In the text above, I outline the topic of Pearson-Wong diffusions and also relate these results in continuous time mathematics to topics in macro-finance.

I conclude by looking at a final application in a recent Econometrica article, Gabaix (2011), on the granular origins of aggregate macroeconomic fluctuations. The core idea of this paper is that, when the cross-sectional distribution of firm production, S_{t,n}, is Gaussian or some other thin-tailed distribution, shocks to the largest firms won’t matter as the number of firms N \to \infty. However, if firm production is distributed according to a fat tailed distribution, then shocks to the production of the largest firms will matter.4

Proposition 2 of Gabaix (2011) gives the central result. Namely, that if firm size is distributed according to a power law,

(25)   \begin{align*} \mathtt{Pr}[S > \bar{s}] &= a \cdot x^{-\zeta}, \end{align*}

then as N \to \infty, if \zeta \geq 2 shocks to large firms won’t matter, while if \zeta \in [1,2) shocks to large firms will matter.

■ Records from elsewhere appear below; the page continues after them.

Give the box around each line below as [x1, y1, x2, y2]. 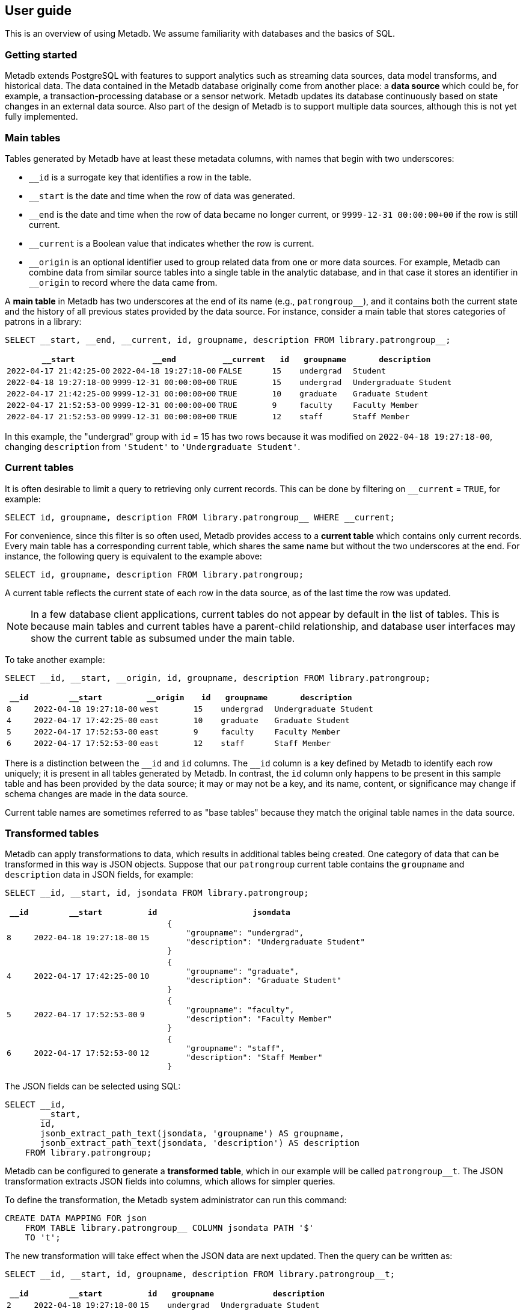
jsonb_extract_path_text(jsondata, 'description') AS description [40, 1138, 360, 1148]
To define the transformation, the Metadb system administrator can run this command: [5, 1195, 347, 1206]
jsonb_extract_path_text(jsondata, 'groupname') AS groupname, [40, 1129, 344, 1139]
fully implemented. [5, 111, 78, 122]
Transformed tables [5, 827, 99, 840]
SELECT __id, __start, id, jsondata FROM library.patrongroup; [5, 888, 309, 898]
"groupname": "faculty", [186, 1005, 295, 1015]
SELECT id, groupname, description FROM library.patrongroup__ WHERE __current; [5, 512, 396, 522]

Interestingly, the Pearson-Wong diffusion mathematics above gives us a new results for the implications of switching from the limiting case of \zeta = 1 to the case of \zeta \in (0,1). With \zeta \in (0,1), there will now be a new parameter \beta to estimate. Thus, variation in how dispersed firms are in terms of their output reveals meaningful information about the structure of the stochastic process to which each firm’s output adheres.

  1. Source: R mixdist package.
  2. Background info comes from Ord (1985).
  3. Gabaix (1999) or Tao (2009).
  4. In practice, shocks to the largest couple of firms do seem to have an impact on even large economies. For example, in December 2004, Microsoft issued a \$24B one-time dividend which boosted the growth in average personal income that year from 0.6\% to 3.7\% in the United States.